Overwriting babyweight/trainer/task.py


In the same way we can write to the file `model.py` the model that we developed in the previous notebooks. 

#### **Exercise 2**

Complete the TODOs in the code cell below to create out `model.py`. We'll use the code we wrote for the Wide & Deep model. Look back at your `3_tensorflow_wide_deep` notebook and copy/paste the necessary code from that notebook into its place in the cell below.

In [106]:
%%writefile babyweight/trainer/model.py
import shutil
import numpy as np
import tensorflow as tf

tf.logging.set_verbosity(tf.logging.INFO)

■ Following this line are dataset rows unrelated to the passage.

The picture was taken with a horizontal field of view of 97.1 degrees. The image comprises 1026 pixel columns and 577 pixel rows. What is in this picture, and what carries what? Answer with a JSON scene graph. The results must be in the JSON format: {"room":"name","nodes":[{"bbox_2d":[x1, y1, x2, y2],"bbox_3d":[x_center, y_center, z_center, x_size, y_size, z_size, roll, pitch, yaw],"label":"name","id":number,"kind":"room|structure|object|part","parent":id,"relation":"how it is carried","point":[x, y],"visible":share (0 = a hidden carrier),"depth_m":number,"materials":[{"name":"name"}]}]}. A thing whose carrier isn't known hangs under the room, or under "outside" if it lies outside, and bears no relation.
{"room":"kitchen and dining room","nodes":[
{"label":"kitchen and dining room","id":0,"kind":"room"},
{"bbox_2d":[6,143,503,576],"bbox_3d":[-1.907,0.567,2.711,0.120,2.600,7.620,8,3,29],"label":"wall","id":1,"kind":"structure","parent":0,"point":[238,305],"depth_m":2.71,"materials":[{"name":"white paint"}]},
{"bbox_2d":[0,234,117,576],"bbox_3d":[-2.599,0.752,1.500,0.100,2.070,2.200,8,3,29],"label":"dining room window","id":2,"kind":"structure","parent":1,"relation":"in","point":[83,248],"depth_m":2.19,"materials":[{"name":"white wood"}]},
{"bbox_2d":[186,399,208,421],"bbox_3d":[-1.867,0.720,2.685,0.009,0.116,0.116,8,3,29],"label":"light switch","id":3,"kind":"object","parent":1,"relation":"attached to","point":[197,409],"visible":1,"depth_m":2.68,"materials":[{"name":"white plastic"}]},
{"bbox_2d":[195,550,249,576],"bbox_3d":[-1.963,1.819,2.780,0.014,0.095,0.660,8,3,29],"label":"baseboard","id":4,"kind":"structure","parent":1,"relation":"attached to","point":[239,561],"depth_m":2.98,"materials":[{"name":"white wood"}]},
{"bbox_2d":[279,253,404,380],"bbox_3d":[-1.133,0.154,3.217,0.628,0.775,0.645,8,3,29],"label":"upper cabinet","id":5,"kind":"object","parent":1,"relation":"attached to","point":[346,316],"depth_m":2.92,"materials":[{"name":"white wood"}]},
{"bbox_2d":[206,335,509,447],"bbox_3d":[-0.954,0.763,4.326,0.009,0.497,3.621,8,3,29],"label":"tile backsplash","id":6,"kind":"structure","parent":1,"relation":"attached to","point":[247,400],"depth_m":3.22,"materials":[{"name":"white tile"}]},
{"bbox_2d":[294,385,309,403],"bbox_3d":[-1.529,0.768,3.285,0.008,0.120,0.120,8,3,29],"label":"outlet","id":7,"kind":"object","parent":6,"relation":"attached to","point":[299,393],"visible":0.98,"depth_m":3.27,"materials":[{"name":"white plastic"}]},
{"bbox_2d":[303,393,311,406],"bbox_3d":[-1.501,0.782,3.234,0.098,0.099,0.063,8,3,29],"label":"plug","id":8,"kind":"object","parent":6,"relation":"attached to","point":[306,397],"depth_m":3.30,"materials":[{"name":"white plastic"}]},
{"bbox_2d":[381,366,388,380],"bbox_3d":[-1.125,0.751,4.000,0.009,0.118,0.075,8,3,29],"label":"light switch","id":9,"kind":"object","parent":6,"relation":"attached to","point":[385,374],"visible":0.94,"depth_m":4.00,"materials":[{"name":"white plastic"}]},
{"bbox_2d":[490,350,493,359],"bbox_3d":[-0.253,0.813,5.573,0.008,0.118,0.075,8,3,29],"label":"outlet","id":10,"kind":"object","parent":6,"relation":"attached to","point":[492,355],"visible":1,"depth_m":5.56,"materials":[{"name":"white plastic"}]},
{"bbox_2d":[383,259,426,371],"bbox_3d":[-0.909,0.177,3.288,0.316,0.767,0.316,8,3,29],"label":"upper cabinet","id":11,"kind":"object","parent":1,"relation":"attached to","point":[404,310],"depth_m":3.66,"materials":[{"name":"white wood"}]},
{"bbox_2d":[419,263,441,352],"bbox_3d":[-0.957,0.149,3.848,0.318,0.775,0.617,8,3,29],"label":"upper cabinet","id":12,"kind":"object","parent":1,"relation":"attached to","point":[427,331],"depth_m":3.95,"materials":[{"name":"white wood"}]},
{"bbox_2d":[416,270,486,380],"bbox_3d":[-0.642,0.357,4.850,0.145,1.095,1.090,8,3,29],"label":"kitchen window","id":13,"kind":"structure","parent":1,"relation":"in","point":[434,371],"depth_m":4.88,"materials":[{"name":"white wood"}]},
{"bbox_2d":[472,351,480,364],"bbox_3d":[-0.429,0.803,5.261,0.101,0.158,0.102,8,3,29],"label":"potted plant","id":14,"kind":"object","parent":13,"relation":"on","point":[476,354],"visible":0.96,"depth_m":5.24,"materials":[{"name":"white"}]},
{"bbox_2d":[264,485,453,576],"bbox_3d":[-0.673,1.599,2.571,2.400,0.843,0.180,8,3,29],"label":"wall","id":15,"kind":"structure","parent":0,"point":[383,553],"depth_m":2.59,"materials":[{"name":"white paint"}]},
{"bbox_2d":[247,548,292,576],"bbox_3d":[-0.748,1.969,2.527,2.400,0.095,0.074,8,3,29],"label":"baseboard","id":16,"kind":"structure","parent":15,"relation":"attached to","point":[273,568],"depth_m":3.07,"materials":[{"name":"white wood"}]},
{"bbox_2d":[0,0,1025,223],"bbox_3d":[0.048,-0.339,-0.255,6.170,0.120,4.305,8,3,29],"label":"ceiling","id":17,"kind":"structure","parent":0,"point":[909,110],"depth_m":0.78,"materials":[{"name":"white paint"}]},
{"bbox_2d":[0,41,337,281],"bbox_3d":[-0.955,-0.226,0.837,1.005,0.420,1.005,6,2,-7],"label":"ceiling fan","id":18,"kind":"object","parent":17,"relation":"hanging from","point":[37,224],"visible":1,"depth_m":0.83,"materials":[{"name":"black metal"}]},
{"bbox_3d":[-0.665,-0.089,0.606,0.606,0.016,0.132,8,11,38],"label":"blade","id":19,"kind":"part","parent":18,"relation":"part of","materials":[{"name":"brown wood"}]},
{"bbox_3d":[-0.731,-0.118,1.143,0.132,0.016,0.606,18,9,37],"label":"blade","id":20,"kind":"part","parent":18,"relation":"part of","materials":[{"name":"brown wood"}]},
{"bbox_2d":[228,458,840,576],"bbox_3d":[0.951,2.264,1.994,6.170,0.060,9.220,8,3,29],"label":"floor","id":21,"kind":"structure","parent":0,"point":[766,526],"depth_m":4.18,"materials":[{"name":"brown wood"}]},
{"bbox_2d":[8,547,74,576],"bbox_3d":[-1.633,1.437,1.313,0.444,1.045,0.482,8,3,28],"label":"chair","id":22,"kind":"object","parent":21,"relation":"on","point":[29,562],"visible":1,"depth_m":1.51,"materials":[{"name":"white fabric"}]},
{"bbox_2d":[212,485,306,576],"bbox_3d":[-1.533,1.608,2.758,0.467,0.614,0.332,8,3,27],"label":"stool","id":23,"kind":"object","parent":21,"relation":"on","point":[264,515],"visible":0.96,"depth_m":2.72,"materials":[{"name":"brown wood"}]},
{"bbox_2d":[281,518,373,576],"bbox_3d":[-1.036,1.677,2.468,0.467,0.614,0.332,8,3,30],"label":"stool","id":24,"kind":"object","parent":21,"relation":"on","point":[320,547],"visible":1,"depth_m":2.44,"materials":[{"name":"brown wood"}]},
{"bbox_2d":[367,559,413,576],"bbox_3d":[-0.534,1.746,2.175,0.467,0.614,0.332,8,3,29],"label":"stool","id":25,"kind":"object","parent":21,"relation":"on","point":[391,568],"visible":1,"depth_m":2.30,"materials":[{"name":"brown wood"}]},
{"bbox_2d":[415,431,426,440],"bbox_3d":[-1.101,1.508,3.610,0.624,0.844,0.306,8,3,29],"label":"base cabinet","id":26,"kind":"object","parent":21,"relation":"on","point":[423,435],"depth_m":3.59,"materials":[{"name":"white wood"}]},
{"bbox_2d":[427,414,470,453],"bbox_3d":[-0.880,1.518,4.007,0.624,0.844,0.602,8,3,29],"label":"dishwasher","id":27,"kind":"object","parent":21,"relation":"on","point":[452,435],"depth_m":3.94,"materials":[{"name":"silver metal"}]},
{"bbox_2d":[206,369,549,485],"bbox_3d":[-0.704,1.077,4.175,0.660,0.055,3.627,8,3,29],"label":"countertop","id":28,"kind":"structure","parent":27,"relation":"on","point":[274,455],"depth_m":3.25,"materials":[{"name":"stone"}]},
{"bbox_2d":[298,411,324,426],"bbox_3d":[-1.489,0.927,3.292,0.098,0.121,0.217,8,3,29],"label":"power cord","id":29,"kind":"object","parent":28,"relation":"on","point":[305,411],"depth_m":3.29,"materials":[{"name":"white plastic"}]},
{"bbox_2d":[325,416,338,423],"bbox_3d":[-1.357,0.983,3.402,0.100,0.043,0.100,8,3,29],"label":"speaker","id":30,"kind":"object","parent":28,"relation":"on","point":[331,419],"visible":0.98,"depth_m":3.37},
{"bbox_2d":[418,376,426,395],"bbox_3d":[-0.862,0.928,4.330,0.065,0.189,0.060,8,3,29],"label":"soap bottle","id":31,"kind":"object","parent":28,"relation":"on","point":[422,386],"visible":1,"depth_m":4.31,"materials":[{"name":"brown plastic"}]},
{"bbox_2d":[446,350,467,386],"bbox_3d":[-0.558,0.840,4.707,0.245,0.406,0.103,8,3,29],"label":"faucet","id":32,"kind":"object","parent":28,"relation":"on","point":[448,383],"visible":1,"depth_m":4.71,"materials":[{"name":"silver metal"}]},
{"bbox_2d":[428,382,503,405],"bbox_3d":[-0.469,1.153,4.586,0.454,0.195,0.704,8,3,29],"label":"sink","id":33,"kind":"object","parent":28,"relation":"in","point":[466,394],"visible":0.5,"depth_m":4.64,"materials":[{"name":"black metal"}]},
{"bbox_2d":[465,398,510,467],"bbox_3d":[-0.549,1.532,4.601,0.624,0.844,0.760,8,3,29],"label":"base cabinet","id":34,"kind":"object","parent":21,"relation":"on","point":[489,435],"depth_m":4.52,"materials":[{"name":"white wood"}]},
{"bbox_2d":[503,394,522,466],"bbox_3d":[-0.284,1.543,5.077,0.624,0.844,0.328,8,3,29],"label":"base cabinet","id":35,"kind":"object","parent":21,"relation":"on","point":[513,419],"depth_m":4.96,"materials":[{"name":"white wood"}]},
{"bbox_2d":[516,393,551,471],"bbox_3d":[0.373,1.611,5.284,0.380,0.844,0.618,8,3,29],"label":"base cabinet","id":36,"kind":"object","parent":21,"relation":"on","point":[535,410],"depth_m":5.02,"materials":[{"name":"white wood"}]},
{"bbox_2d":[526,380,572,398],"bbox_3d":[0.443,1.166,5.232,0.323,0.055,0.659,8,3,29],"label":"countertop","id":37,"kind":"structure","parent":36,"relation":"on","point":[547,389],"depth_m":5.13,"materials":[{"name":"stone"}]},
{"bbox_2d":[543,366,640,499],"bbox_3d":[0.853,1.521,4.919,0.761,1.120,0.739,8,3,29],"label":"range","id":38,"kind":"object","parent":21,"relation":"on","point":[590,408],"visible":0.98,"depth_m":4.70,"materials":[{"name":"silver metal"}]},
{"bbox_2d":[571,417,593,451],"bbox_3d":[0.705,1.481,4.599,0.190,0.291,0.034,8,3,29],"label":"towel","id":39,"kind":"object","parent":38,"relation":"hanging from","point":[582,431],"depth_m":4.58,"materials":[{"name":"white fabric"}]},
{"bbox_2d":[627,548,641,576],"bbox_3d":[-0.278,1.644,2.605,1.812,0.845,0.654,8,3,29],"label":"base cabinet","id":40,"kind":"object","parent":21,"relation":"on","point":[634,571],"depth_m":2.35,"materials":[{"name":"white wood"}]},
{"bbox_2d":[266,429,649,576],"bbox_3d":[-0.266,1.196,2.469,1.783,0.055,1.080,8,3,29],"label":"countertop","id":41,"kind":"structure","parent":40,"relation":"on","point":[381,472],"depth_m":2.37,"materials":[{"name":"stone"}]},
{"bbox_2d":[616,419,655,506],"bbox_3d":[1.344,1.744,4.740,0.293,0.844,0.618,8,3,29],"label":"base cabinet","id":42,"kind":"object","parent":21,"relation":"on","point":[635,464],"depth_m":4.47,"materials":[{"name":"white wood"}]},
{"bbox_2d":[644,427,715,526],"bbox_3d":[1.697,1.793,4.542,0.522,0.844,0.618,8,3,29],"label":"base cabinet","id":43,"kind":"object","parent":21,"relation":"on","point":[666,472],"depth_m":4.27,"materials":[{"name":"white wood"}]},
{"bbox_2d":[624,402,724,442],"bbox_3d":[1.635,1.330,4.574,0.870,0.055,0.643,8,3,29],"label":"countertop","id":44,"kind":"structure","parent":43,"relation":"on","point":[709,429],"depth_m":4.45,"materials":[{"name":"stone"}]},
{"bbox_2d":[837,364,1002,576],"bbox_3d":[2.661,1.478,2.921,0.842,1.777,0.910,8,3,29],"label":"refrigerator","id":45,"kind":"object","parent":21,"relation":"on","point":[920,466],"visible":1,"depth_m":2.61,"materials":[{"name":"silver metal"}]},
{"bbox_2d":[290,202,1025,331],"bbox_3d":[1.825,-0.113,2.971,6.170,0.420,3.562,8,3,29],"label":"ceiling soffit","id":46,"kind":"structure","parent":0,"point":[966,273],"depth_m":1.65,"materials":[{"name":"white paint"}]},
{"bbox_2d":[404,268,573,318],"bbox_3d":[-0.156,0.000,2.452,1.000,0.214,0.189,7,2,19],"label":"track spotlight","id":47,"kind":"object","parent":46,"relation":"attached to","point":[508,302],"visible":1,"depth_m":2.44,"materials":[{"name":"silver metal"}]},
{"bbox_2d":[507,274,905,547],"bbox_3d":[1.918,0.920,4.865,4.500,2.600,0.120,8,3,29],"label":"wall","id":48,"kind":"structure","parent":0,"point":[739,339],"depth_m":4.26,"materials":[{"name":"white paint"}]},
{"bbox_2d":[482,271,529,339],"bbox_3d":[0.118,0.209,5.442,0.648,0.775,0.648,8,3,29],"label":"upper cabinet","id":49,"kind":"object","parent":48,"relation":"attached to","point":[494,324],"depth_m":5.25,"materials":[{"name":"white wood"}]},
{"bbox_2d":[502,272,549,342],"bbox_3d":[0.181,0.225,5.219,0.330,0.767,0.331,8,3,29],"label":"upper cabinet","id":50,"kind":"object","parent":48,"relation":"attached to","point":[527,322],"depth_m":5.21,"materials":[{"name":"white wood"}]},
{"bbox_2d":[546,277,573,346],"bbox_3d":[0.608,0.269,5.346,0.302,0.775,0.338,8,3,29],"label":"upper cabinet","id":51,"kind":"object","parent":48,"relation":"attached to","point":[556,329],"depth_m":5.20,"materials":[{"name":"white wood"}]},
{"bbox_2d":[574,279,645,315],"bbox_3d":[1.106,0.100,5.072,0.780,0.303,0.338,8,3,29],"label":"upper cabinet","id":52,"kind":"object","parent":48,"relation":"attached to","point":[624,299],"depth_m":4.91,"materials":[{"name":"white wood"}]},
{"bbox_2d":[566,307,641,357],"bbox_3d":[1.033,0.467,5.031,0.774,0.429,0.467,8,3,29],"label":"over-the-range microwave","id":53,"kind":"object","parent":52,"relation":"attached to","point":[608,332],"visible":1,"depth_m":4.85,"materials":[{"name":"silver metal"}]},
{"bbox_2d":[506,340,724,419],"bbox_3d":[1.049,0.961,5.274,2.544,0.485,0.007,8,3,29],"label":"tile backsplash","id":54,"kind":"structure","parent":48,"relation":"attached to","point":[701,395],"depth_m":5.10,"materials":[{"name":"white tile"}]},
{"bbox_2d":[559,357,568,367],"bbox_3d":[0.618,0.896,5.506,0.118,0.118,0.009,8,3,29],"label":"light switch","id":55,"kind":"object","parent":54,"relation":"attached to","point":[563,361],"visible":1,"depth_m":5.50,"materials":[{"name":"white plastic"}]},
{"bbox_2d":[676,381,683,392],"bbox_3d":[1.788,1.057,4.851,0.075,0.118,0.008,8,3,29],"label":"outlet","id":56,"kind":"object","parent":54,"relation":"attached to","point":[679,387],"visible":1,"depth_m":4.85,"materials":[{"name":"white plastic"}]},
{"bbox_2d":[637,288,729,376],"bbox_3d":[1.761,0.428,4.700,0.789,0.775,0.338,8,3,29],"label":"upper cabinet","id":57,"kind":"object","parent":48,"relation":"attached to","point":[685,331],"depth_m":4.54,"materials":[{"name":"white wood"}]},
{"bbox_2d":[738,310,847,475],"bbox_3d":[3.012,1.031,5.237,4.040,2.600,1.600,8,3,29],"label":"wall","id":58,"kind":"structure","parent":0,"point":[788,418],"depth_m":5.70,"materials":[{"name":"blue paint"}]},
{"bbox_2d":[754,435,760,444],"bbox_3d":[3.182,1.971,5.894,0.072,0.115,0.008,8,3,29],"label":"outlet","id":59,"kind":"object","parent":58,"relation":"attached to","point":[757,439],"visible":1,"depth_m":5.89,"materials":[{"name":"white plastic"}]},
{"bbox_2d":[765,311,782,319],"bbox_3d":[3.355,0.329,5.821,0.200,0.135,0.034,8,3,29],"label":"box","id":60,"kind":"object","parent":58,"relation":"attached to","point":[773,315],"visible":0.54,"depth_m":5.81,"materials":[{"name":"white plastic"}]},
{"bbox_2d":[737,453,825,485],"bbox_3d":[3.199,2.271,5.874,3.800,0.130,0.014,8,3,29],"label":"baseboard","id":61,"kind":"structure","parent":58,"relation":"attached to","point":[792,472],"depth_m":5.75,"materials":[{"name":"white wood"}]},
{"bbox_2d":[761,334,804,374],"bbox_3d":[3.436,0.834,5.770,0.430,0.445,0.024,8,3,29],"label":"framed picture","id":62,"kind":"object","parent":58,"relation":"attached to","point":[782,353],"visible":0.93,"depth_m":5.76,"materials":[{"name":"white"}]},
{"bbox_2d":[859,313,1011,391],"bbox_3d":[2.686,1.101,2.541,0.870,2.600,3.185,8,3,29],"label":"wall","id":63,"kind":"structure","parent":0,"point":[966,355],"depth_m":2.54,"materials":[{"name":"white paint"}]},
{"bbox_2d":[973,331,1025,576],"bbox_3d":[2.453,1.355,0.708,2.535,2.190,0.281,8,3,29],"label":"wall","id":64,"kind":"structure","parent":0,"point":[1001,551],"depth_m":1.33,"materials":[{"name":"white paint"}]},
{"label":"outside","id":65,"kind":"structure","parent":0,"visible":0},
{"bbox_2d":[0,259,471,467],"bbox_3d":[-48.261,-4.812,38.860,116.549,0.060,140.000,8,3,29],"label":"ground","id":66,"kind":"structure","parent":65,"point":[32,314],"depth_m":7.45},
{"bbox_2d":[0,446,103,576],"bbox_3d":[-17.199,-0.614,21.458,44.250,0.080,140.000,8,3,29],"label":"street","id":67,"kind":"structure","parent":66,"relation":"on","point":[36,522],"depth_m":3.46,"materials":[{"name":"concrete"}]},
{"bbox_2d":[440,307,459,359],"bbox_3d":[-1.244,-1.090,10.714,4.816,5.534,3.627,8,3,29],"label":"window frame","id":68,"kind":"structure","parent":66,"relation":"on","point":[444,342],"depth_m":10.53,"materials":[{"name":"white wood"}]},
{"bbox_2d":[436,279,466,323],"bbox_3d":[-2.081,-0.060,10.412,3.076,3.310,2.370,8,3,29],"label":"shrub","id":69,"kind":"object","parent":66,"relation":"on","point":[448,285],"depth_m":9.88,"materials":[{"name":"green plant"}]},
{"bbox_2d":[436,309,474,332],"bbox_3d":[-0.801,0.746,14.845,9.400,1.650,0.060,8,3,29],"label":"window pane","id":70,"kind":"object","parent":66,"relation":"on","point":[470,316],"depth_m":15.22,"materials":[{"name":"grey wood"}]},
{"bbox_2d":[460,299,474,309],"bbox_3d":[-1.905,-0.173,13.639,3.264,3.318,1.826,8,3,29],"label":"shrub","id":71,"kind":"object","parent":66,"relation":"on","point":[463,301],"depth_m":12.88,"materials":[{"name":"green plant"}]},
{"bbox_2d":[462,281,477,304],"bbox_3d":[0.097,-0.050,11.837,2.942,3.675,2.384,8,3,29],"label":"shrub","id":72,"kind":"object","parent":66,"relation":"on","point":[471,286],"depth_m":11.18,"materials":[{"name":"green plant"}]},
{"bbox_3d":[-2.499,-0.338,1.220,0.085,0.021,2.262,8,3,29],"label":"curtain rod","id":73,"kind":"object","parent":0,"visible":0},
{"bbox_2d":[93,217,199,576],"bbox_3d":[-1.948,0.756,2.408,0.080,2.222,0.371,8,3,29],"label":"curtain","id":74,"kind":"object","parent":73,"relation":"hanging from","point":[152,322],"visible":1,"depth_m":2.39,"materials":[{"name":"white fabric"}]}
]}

BUCKET = None  # set from task.py
PATTERN = "of" # gets all files

# Determine CSV and label columns
CSV_COLUMNS = 'weight_pounds,is_male,mother_age,mother_race,father_race,cigarette_use,mother_married,ever_born,plurality,weight_gain_pounds,gestation_weeks'.split(',')
LABEL_COLUMN = 'weight_pounds'

# Set default values for each CSV column
CSV_DEFAULTS = [[0.0], ['Unknown'], [0], ['0'], ['0'], ['False'], ['True'], ['1'], ['Single(1)'], [30], [0]]

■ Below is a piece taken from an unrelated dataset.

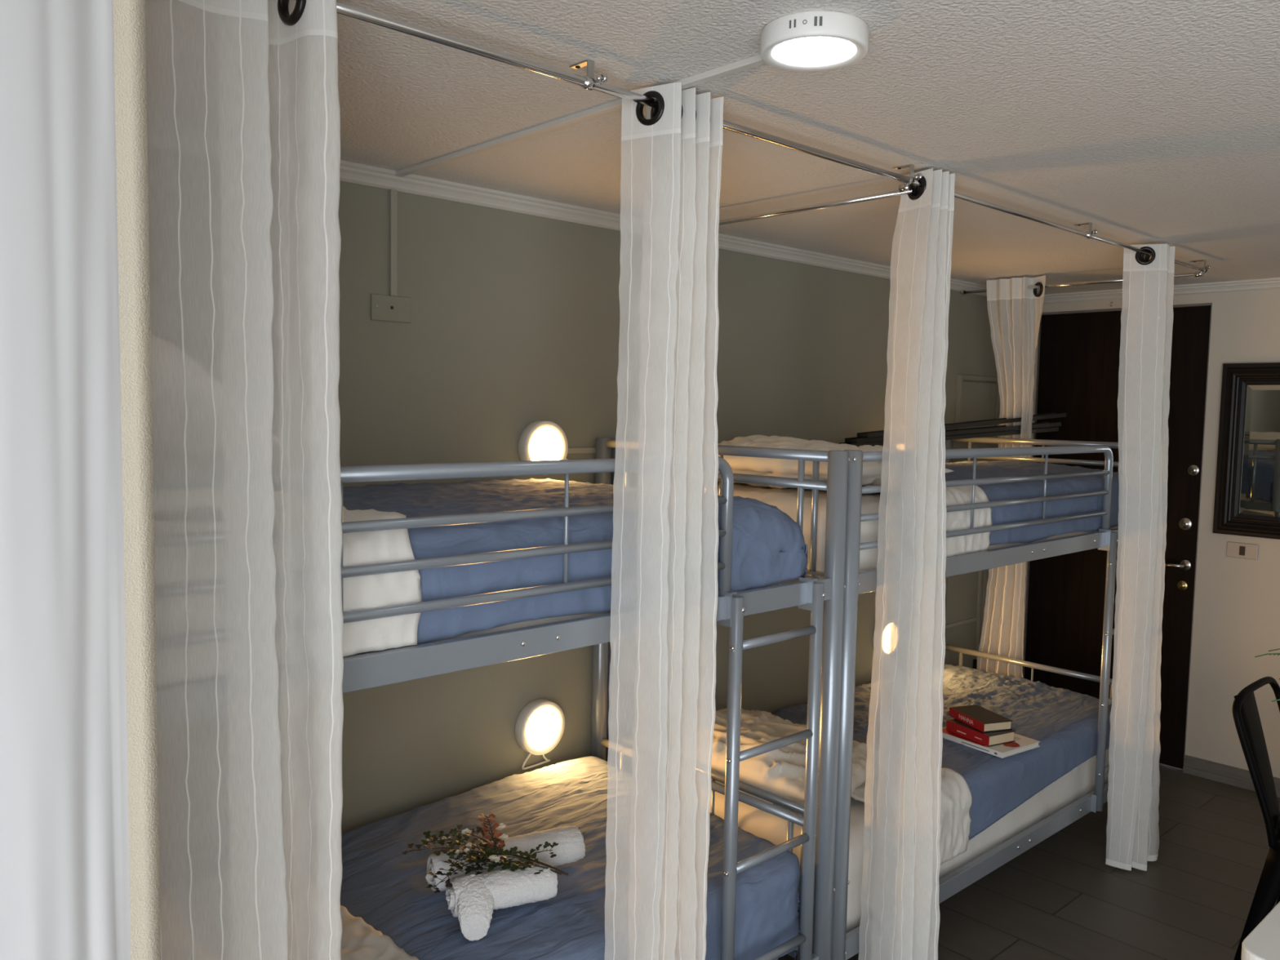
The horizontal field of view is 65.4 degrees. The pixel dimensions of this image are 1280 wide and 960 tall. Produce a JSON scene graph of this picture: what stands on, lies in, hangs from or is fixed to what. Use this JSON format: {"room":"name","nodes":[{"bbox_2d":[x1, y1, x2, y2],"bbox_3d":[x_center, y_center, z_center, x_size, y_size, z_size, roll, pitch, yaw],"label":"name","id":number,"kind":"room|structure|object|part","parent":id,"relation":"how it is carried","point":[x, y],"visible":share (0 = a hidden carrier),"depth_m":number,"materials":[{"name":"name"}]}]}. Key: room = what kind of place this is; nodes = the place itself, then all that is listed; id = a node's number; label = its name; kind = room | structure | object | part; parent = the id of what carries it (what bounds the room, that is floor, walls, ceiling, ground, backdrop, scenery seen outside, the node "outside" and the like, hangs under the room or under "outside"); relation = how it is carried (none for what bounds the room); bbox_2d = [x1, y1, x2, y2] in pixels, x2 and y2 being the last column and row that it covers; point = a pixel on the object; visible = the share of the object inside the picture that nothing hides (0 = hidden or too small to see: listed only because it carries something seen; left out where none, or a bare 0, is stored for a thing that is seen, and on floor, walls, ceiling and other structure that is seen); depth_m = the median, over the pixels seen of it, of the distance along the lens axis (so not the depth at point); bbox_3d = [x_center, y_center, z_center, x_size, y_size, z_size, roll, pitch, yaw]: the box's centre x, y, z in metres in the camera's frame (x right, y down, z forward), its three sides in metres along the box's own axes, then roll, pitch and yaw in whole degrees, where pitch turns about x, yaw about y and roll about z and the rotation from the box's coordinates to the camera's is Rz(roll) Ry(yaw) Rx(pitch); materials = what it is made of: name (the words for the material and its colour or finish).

# Define some hyperparameters
TRAIN_STEPS = 10000
EVAL_STEPS = None
BATCH_SIZE = 512
NEMBEDS = 3
NNSIZE = [64, 16, 4]
#NTREES = 100
#MAXDEPTH = 6


def decode_csv(line_of_text):
    fields = tf.decode_csv(records = line_of_text, record_defaults = CSV_DEFAULTS, na_value='None')
    features = dict(zip(CSV_COLUMNS, fields))
    features['mother_race'] = tf.cast(features['mother_race'], 'string')
    features['father_race'] = tf.cast(features['father_race'], 'string')
    features['plurality'] = tf.cast(features['plurality'], 'string')
    features['weight_gain_pounds'] = tf.cast(features['weight_gain_pounds'], 'int32')
    if (features['weight_gain_pounds'] == 99):
        features['weight_gain_pounds'] = 30
    label = features.pop(LABEL_COLUMN) # remove label from features and store
    return features, label

# Create an input function reading a file using the Dataset API
# Then provide the results to the Estimator API
def read_dataset(filename_pattern, mode, batch_size = 512):
    def _input_fn():
    
        path_to_files = 'gs://qwiklabs-gcp-636667ae83e902b6_al/babyweight/preproc/'
        # Create list of files that match pattern.  Does support internal wildcarding e.g. "babyweight*.csv"
        file_list = tf.gfile.Glob(path_to_files + filename_pattern + "*" + PATTERN + "*")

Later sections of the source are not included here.